Polarisation complicates marketing
Take the debate about brand safety for example. Depending on who you listen to it is either a massive threat to brand equity that has infected a significant proportion of global advertising, or it’s a tiny issue that was drummed up by the traditional media to inflict maximum damage on Google and other digital platforms and has been largely forgotten. Clearly it can’t be both, so which Is it?

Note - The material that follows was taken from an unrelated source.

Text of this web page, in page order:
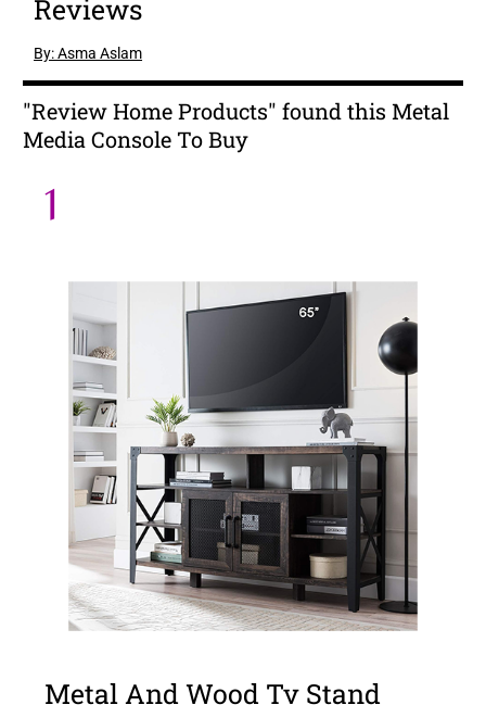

If we ran a poll here on Marketing Week’s home page and asked readers to rate the degree to which brand safety is a serious threat to your brand on a scale of 1 (no threat) to 10 (huge threat) I am betting that we’d derive an average of around 5 but that the answers would be polarised at either end of the spectrum.
And it’s that polarisation that afflicts and affects seemingly every dimension of marketing. It makes for fabulous arguments on social media, juicy debates at conferences and several emotional comments at the foot of Marketing Week columns. But it also complicates the act of doing marketing tremendously.
Marketing debate is tribal combat in which different sides hammer each other with views constructed from equal parts of wobbly data and fake news.
It has never been a more exhilarating or exhausting time to work in this discipline. Never before has so much happened in marketing with so little consensus around what is and isn’t working. We do our business on what appears to be a continually moving and undulating platform of knowledge that constantly contradicts and reverses itself as we cling on for grim life.
Look at the act of targeting. I can spend a morning with a client that is convinced of the merits of micro-targeting using digitally enabled options such as lookalike modelling and A/B testing, and then the afternoon with a second company that follows the sophisticated mass-marketing approach and now believes (incorrectly) that it can go after everyone with a pulse. Depending on how you look at it you either target no one and let the computer do it for you, or everyone.
Take the optimum length of digital video advertising on Facebook. I can cite extremely persuasive men and women who tell me not to worry about sub-two-second exposures because that is more than sufficient to influence consumer decision making, and who then remind me that digital video is more complex than simply putting overly long TV ads online. Just as I am nodding and starting to get my head around two-second exposure models someone else pops up and says: “Bollocks! We are getting incredible results from three minute films.”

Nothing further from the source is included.